Your task ▸
Below is a set of entries. Reproduce exactly the lines from the one containing "may send a written" through the end, both included.

Source data ▸
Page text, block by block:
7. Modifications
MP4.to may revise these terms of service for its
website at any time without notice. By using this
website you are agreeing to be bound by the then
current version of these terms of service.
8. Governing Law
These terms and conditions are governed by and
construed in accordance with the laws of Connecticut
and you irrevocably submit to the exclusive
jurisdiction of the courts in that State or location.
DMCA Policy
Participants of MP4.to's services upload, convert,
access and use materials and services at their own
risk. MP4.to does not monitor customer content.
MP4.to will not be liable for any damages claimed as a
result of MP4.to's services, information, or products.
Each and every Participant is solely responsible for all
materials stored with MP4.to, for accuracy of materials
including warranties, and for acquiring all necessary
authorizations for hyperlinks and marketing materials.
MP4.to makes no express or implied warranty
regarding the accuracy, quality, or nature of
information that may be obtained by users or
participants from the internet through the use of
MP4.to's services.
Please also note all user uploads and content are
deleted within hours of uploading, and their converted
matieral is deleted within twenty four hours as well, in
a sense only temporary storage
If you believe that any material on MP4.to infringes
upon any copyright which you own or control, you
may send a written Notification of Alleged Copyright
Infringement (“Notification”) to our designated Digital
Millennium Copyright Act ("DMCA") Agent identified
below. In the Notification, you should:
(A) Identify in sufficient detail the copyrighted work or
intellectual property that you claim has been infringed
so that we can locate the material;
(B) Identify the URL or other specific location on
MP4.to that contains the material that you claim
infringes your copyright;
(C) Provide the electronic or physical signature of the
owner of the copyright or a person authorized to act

Output ▸
may send a written Notification of Alleged Copyright
Infringement (“Notification”) to our designated Digital
Millennium Copyright Act ("DMCA") Agent identified
below. In the Notification, you should:
(A) Identify in sufficient detail the copyrighted work or
intellectual property that you claim has been infringed
so that we can locate the material;
(B) Identify the URL or other specific location on
MP4.to that contains the material that you claim
infringes your copyright;
(C) Provide the electronic or physical signature of the
owner of the copyright or a person authorized to act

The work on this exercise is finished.